• _TASK GOAL_: Your task is to return all of the records exactly, minus any images.

__________________________________________________

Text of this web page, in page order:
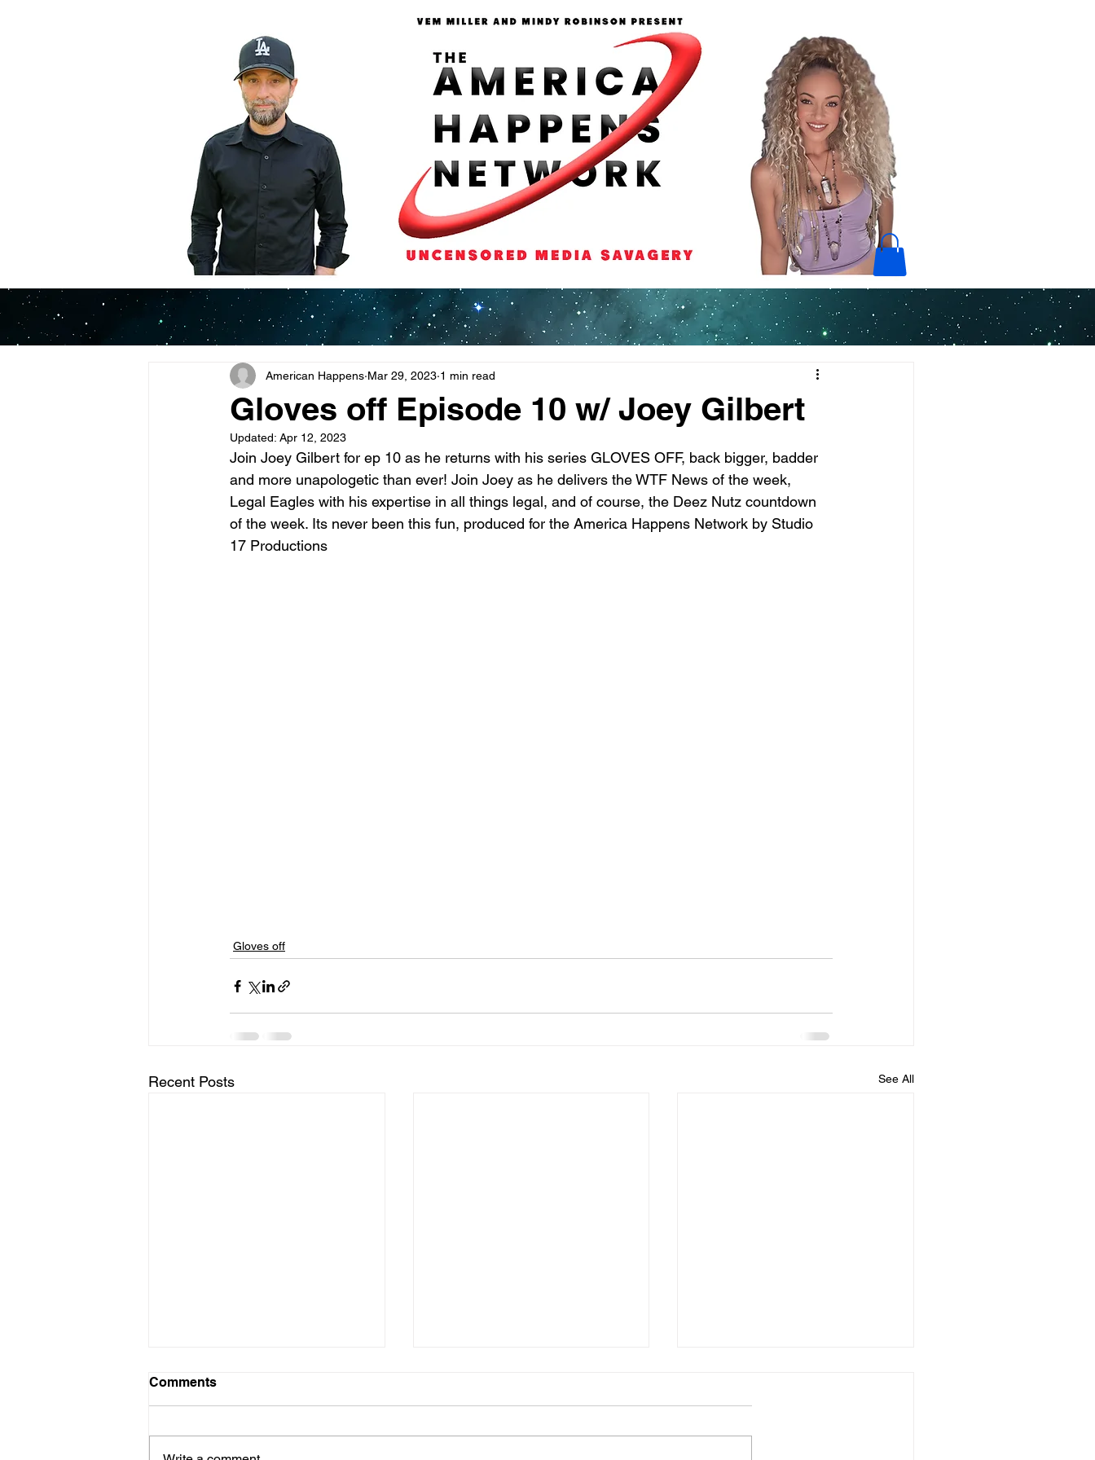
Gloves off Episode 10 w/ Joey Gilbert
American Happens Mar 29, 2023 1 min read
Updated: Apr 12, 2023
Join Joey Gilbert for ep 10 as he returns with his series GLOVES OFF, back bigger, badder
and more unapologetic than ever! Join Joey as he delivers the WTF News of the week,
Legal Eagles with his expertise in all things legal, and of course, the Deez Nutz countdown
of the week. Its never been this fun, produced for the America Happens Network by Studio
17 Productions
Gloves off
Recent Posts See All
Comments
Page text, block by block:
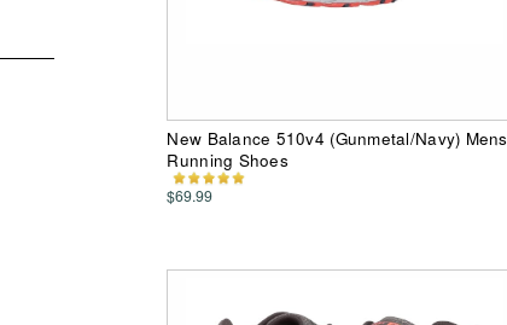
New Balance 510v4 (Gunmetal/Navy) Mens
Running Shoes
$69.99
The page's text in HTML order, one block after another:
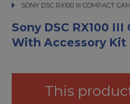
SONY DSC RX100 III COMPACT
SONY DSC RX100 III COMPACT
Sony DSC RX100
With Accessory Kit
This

__________________________________________________

• _WORKED SOLUTION_:
Text of this web page, in page order:
Gloves off Episode 10 w/ Joey Gilbert
American Happens Mar 29, 2023 1 min read
Updated: Apr 12, 2023
Join Joey Gilbert for ep 10 as he returns with his series GLOVES OFF, back bigger, badder
and more unapologetic than ever! Join Joey as he delivers the WTF News of the week,
Legal Eagles with his expertise in all things legal, and of course, the Deez Nutz countdown
of the week. Its never been this fun, produced for the America Happens Network by Studio
17 Productions
Gloves off
Recent Posts See All
Comments
Page text, block by block:
New Balance 510v4 (Gunmetal/Navy) Mens
Running Shoes
$69.99
The page's text in HTML order, one block after another:
SONY DSC RX100 III COMPACT
SONY DSC RX100 III COMPACT
Sony DSC RX100
With Accessory Kit
This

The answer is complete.